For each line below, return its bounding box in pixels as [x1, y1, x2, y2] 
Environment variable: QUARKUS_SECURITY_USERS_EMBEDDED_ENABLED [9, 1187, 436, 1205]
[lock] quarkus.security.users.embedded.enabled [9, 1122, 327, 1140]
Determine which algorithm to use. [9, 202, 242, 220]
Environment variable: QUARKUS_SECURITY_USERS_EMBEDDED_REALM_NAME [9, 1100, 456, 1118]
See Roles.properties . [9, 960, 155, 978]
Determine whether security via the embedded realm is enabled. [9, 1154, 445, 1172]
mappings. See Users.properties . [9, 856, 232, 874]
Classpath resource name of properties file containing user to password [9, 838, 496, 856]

==========

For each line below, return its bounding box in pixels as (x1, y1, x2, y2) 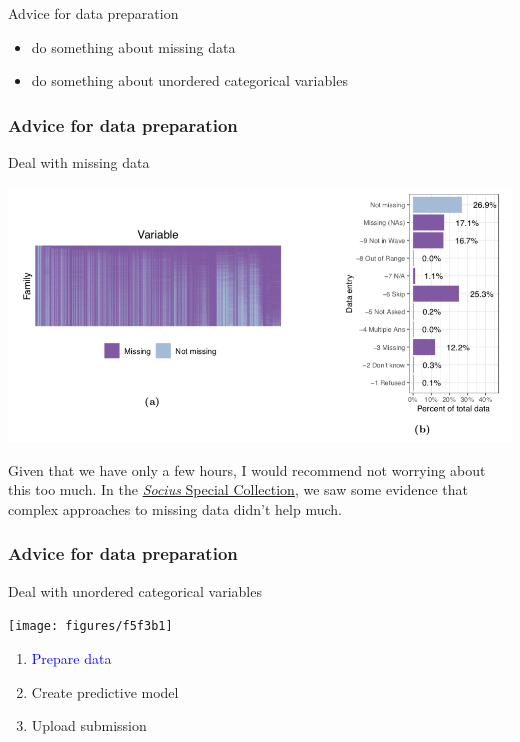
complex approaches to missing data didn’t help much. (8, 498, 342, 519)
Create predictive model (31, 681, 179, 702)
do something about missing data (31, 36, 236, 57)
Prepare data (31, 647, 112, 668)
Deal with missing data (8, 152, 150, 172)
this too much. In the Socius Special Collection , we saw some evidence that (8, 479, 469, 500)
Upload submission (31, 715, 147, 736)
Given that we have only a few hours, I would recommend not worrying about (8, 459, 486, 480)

==========

BRIEF :: Would you copy every line of the entries in which "variable" appears?

SOLUTION TO THIS EXERCISE ::
Environment variable: QUARKUS_SECURITY_USERS_EMBEDDED_ENABLED [9, 1187, 436, 1205]
Environment variable: QUARKUS_SECURITY_USERS_EMBEDDED_REALM_NAME [9, 1100, 456, 1118]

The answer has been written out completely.